BioBlitz is the brainchild of the Center for Conservation and Biodiversity and the Connecticut State Museum of Natural History, who have been hosting events like this for several years. The BioBlitz is designed to collect scientific data and to bring public awareness to the diversity of an area. Scientists chose the Walls of Jericho Tract as a place they would be interested in studying because of its great diversity in plant and animal species. Most of the scientists attending are from universities and government agencies in the southeastern United States.

Jody Thompson, habitat ecologist for the State Lands Division, is coordinating the event. “We will be setting up a base camp for everyone to stay. Depending on the species they study, some scientists will also be working at night. They will be counting species as well as gathering samples to take back and study,” he said.

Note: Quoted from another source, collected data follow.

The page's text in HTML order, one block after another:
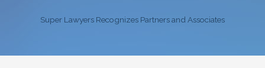
Super Lawyers Recognizes Partners and Associates
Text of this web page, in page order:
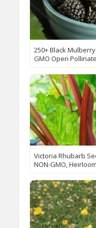
250+ Black
GMO Open
Victoria Rhubarb
NON-GMO,
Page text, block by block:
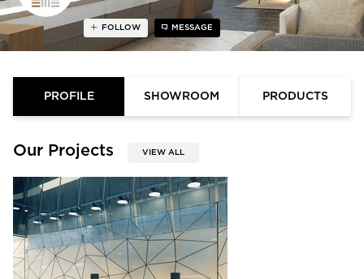
FOLLOW MESSAGE
PROFILE SHOWROOM PRODUCTS
Our Projects VIEW ALL
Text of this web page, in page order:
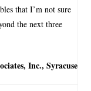
that I’m not sure
the next three
Inc., Syracuse

The Walls of Jericho will be open as usual to visitors during the weekend. Because the BioBlitz is designed to be educational, the public is invited to interact with the scientists.

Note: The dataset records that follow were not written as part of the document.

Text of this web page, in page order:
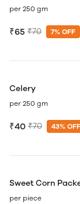
per 250 gm
₹65 ₹70 7% OFF
Celery
per 250 gm
₹40 ₹70 43% OFF
Sweet Corn
per piece
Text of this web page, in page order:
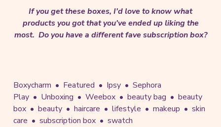
If you get these boxes, I'd love to know what
products you got that you've ended up liking the
most. Do you have a different fave subscription box?
Boxycharm Featured Ipsy
Sephora
Play
Unboxing Weebox beauty bag
beauty
box
beauty haircare lifestyle makeup
skin
care
subscription box swatch
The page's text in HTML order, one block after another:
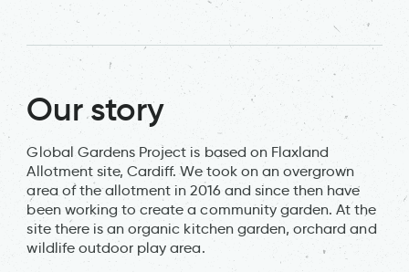
Our story
Global Gardens Project is based on Flaxland
Allotment site, Cardiff. We took on an overgrown
area of the allotment in 2016 and since then have
been working to create a community garden. At the
site there is an organic kitchen garden, orchard and
wildlife outdoor play area.
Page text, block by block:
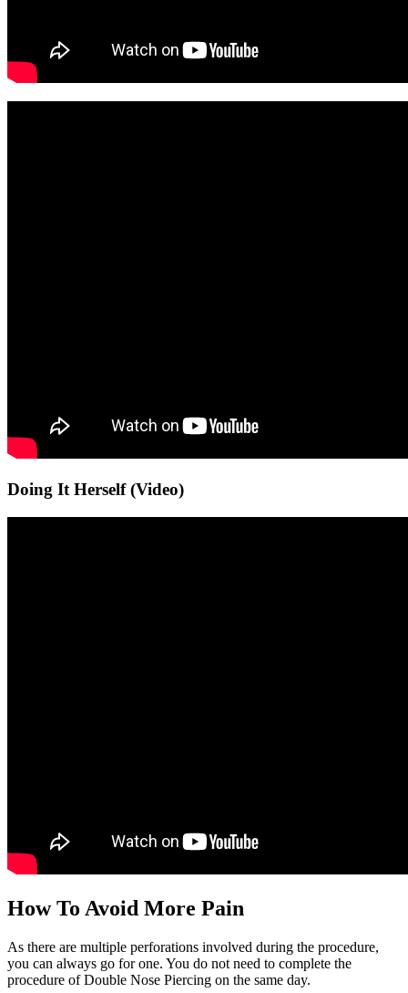
Doing It Herself (Video)
How To Avoid More Pain
As there are multiple perforations involved during the procedure,
you can always go for one. You do not need to complete the
procedure of Double Nose Piercing on the same day.

The Walls of Jericho tract consists of 12,510 acres in Jackson County that border the state of Tennessee. It is comprised of mountainous and wooded terrain, hosting caves, springs, rocky bluffs and portions of the headwaters of the Paint Rock River. It was named the Walls of Jericho because the area encompasses a large bowl-shaped canyon of rock.

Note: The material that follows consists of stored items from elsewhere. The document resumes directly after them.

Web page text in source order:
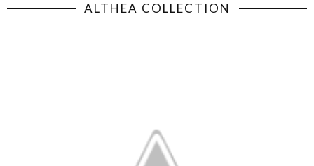
ALTHEA COLLECTION
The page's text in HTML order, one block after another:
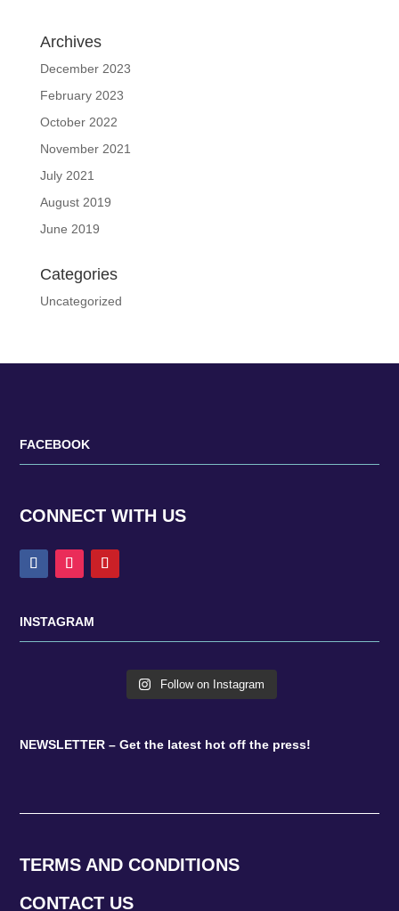
Archives
December 2023
February 2023
October 2022
November 2021
July 2021
August 2019
June 2019
Categories
Uncategorized
FACEBOOK
CONNECT WITH US
INSTAGRAM
Follow on Instagram
NEWSLETTER – Get the latest hot off the press!
TERMS AND CONDITIONS
CONTACT US
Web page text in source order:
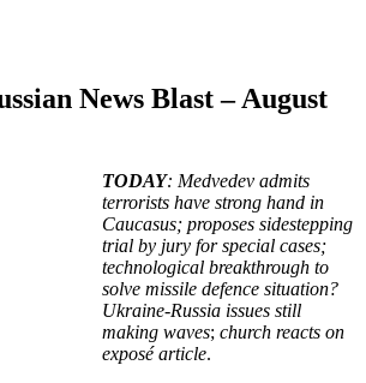
News Blast – August
TODAY: Medvedev admits
terrorists have strong hand in
Caucasus; proposes sidestepping
trial by jury for special cases;
technological breakthrough to
solve missile defence situation?
Ukraine-Russia issues still
making waves; church reacts on
exposé article.

To reach the Walls of Jericho from Scottsboro, take Highway 72 West to Highway 79 North. Follow Highway 79 through Skyline and Hytop. North of Hytop, look for directional signs to the Walls of Jericho. The first parking lot is for the horse trail and the second parking lot is for the hiking trail. The 2.5-mile hike to the Walls is downhill, which means the hike back up is quite strenuous. Hikers are encouraged to wear proper shoes and bring plenty of water.

The Alabama Department of Conservation and Natural Resources promotes wise stewardship, management and enjoyment of Alabama’s natural resources through five divisions: Marine Police, Marine Resources, State Parks, State Lands, and Wildlife and Freshwater Fisheries. To learn more about ADCNR and the Forever Wild Program visit www.outdooralabama.com.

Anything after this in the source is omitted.